Accuracy for XGBoost:  0.79
Precision for XGBoost:  0.7604617604617605
Recall for XGBoost:  0.8597063621533442
F1 Score for XGBoost:  0.8070444104134762


Based on the evaluation metrics, it can be observed that Random Forest outperformed XGBoost in terms of accuracy, precision, and F1 score, while XGBoost performed better in terms of recall.

Accuracy: Random Forest achieved an accuracy of 0.8375, while XGBoost achieved an accuracy of 0.79. This means that Random Forest correctly predicted the sentiment of movie reviews with higher accuracy compared to XGBoost.

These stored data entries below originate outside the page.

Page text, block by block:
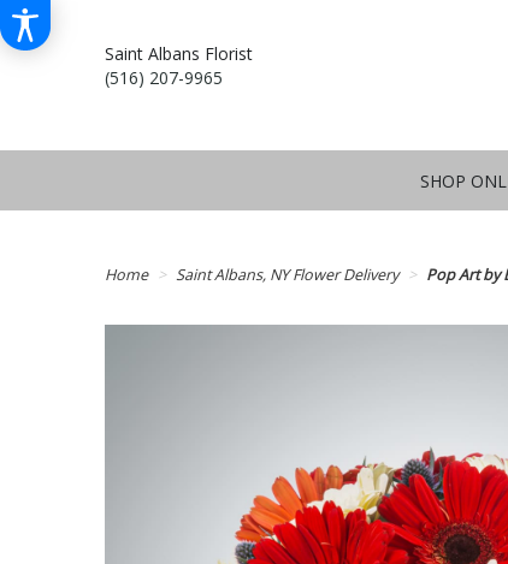
Saint Albans Florist
(516) 207-9965
SHOP
Home Saint Albans, NY Flower Delivery Pop Art by
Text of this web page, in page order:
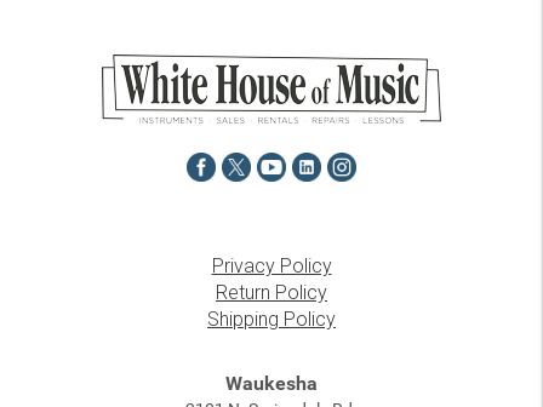
Privacy Policy
Return Policy
Shipping Policy
Waukesha
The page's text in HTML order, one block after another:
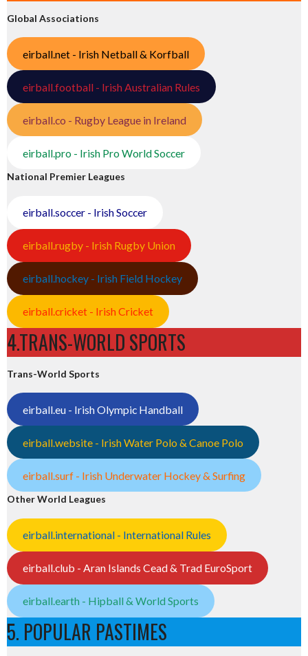
Global Associations
eirball.net - Irish Netball & Korfball
eirball.football - Irish Australian Rules
eirball.co - Rugby League in Ireland
eirball.pro - Irish Pro World Soccer
National Premier Leagues
eirball.soccer - Irish Soccer
eirball.rugby - Irish Rugby Union
eirball.hockey - Irish Field Hockey
eirball.cricket - Irish Cricket
4.TRANS-WORLD SPORTS
Trans-World Sports
eirball.eu - Irish Olympic Handball
eirball.website - Irish Water Polo & Canoe Polo
eirball.surf - Irish Underwater Hockey & Surfing
Other World Leagues
eirball.international - International Rules
eirball.club - Aran Islands Cead & Trad EuroSport
eirball.earth - Hipball & World Sports
5. POPULAR PASTIMES
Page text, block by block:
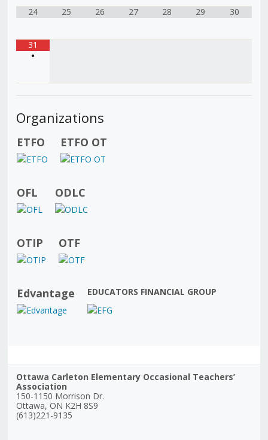
24 25 26 27 28 29 30
31
•
Organizations
ETFO ETFO OT
OFL ODLC
OTIP OTF
Edvantage EDUCATORS FINANCIAL GROUP
Ottawa Carleton Elementary Occasional Teachers’
Association
150-1150 Morrison Dr.
Ottawa, ON K2H 8S9
(613)221-9135
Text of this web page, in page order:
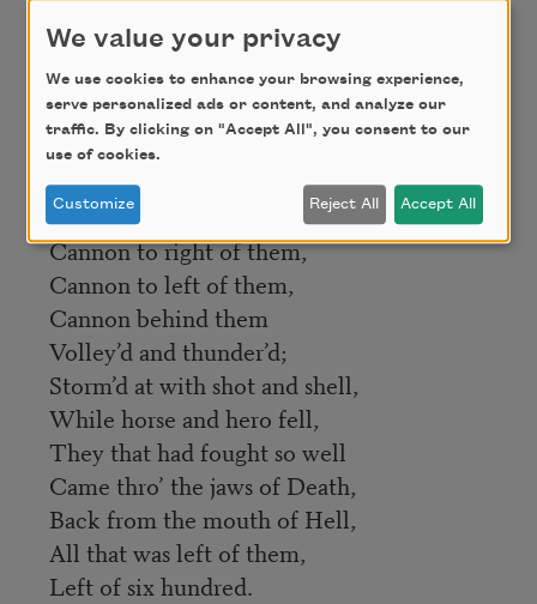
Cossack and Russian
Reel’d from the sabre-stroke
Shatter’d and sunder’d.
Then they rode back, but not
Not the six hundred.
Cannon to right of them,
Cannon to left of them,
Cannon behind them
Volley’d and thunder’d;
Storm’d at with shot and shell,
While horse and hero fell,
They that had fought so well
Came thro’ the jaws of Death,
Back from the mouth of Hell,
All that was left of them,
Left of six hundred.
We value your privacy
We use cookies to enhance your browsing experience,
serve personalized ads or content, and analyze our
traffic. By clicking on "Accept All", you consent to our
use of cookies.
Customize Reject All Accept All
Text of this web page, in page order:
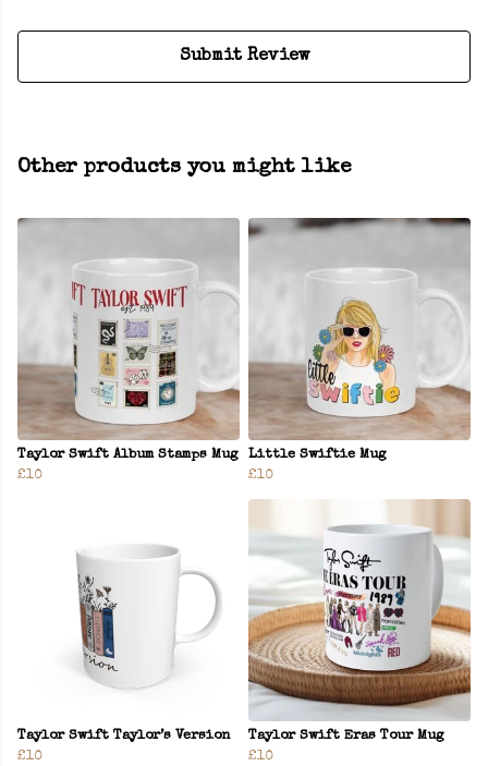
Submit Review
Other products you might like
Taylor Swift Album Stamps Mug
£10
Little Swiftie Mug
£10
Taylor Swift Taylor’s Version
£10
Taylor Swift Eras Tour Mug
£10
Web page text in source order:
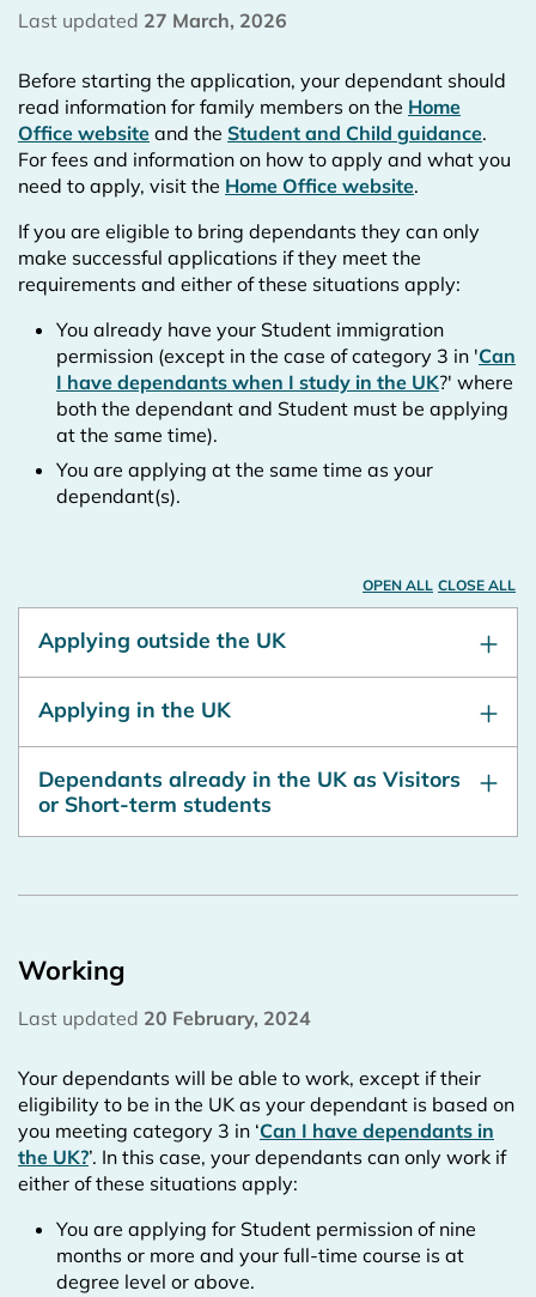
Last updated 27 March, 2026
Before starting the application, your dependant should
read information for family members on the Home
Office website and the Student and Child guidance.
For fees and information on how to apply and what you
need to apply, visit the Home Office website.
If you are eligible to bring dependants they can only
make successful applications if they meet the
requirements and either of these situations apply:
You already have your Student immigration
permission (except in the case of category 3 in 'Can
I have dependants when I study in the UK?' where
both the dependant and Student must be applying
at the same time).
You are applying at the same time as your
dependant(s).
OPEN ALL CLOSE ALL
Applying outside the UK
Applying in the UK
Dependants already in the UK as Visitors
or Short-term students
Working
Last updated 20 February, 2024
Your dependants will be able to work, except if their
eligibility to be in the UK as your dependant is based on
you meeting category 3 in ‘Can I have dependants in
the UK?’. In this case, your dependants can only work if
either of these situations apply:
You are applying for Student permission of nine
months or more and your full-time course is at
degree level or above.
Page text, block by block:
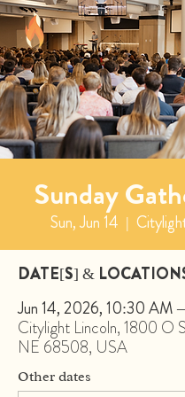
Sunday
Sun, Jun 14
  |
DATE[S] &
Jun 14, 2026, 10:30 AM
Citylight Lincoln, 1800 O
NE 68508, USA
Other dates
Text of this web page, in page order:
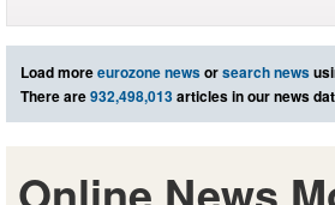
Load moreeurozone newsorsearch news
There are932,498,013articles in our news
Online News
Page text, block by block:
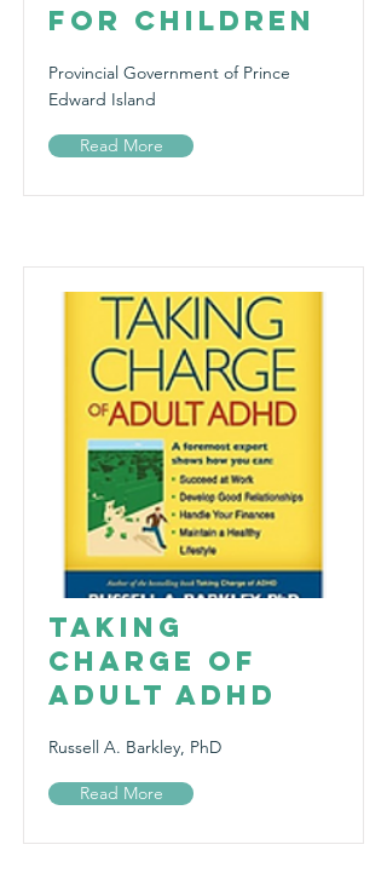
for Children
Provincial Government of Prince
Edward Island
Read More
Taking
Charge of
Adult ADHD
Russell A. Barkley, PhD
Read More

Precision: Random Forest achieved a precision of 0.8554, while XGBoost achieved a precision of 0.7605. Precision measures the ability of a model to correctly predict positive or negative sentiment. A higher precision indicates that Random Forest made fewer false positive predictions compared to XGBoost.

Recall: Random Forest achieved a recall of 0.8206, while XGBoost achieved a recall of 0.8597. Recall measures the ability of a model to correctly identify all positive or negative sentiment instances. A higher recall indicates that XGBoost made fewer false negative predictions compared to Random Forest.

F1 Score: Random Forest achieved an F1 score of 0.8376, while XGBoost achieved an F1 score of 0.8070. Random Forest has a slightly higher F1 score compared to XGBoost.